Magnolia CMS can be configured to run in a clustered environment to provide high availability and load balancing:
- High-availability clusters are also known as fail-over clusters. Their purpose is to ensure that content is served at all times. They operate by having redundant instances which are used to provide service when a public instance fails. The most common size for a high-availability cluster is two public instances, the standard Magnolia CMS setup. In such a setup the redundant instance may even be dormant (not actively serving content) until it is called to service.
- Load-balancing clusters connect many instances together to share the workload. From a technical standpoint there are multiple instances but from the website visitor's perspective they function as a single virtual instance. A load balancer distributes requests from visitors to instances in the cluster. The result is a balanced computational workload among different instances, improving the performance of the site as a whole.

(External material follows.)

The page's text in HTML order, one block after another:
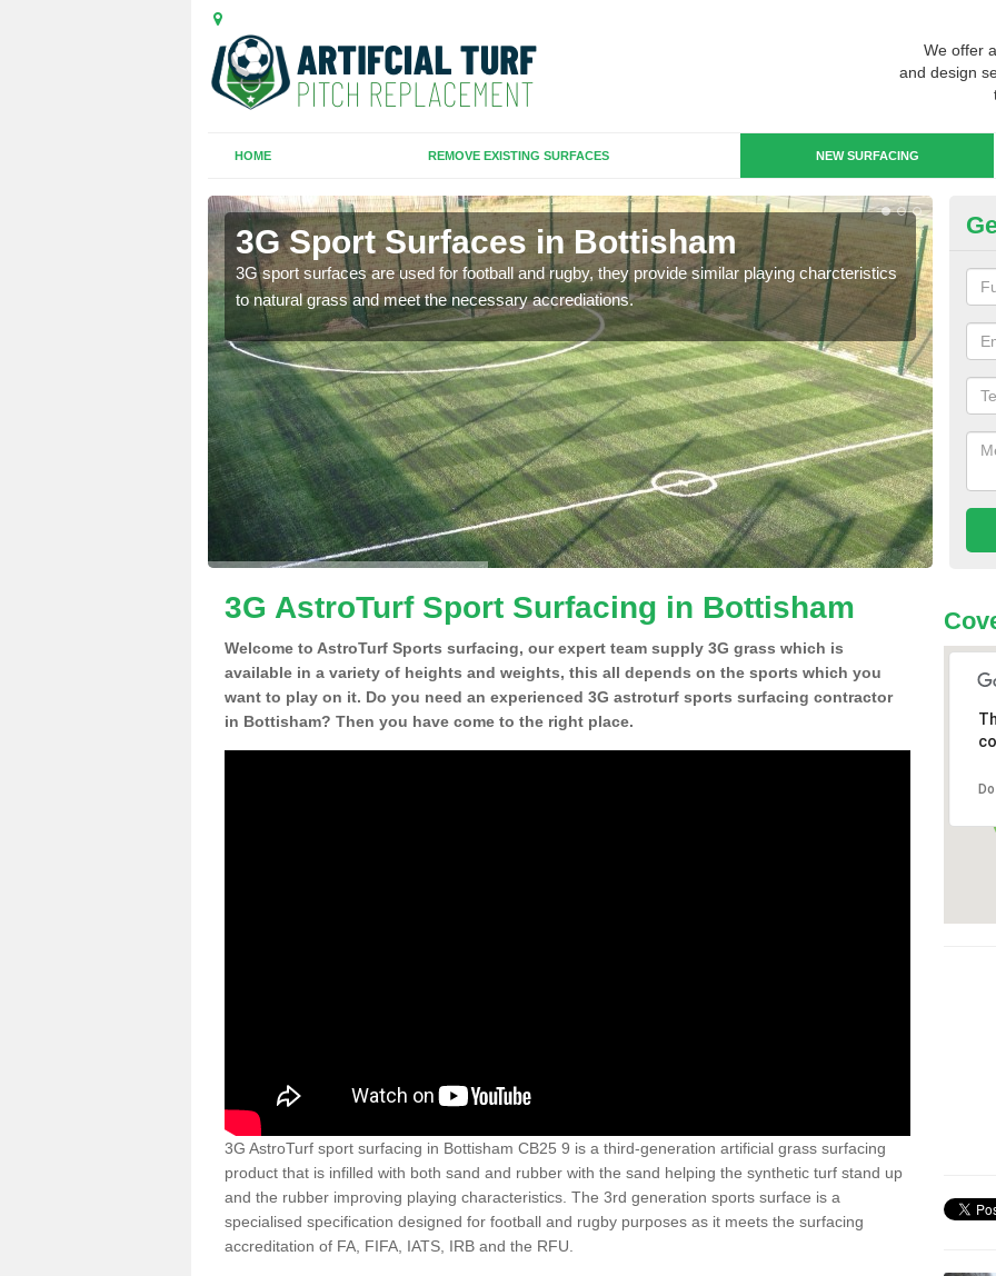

We use Jackrabbit's clustering feature to share content between Magnolia CMS instances. Clustering in Jackrabbit works on the principle that content is shared between all cluster nodes. This means that all Jackrabbit cluster nodes need access to the same persistent storage (persistence manager and data store). The persistence manager must be clusterable. Any database is clusterable by its very nature as it stores content by unique hash IDs. However, each cluster node needs its own (private) file system and search index. For more details see Jackrabbit clustering documentation.
As discussed in Workspaces, individual workspaces can be mapped to different repositories. The repository that holds shared content can reside in clustered storage. This is useful for content that needs to be in sync across all instances.

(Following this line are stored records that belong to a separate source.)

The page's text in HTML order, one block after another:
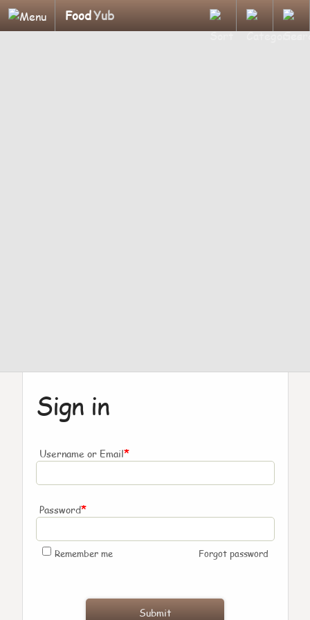
FoodYub
Sign in
Username or Email*
Password*
Remember me Forgot password

In the diagram below, each Magnolia CMS instance uses its own persistent storage (gray databases) for storing the content of
data workspaces. However, the
comments workspace has shared content that is stored in a clustered storage (blue database).
User generated content such as comments written by site visitors is a typical clustering case. Imagine that users John and Jane request the same web page. A load balancer redirects John to public instance A. When John leaves a comment on the page, his comment is stored in a workspace that resides in clustered storage. Now Jane requests the same page. The load balancer redirects her to public instance B. John's comment is immediately visible to Jane since both instances tap into the same clustered storage.
Other examples of shared content are user accounts, permissions of public users and forum posts. They need to be available regardless of the instance that serves the page.
When updating a clustered installation, cluster nodes should be updated individually. Update the first cluster node and wait for it to finish before updating subsequent nodes.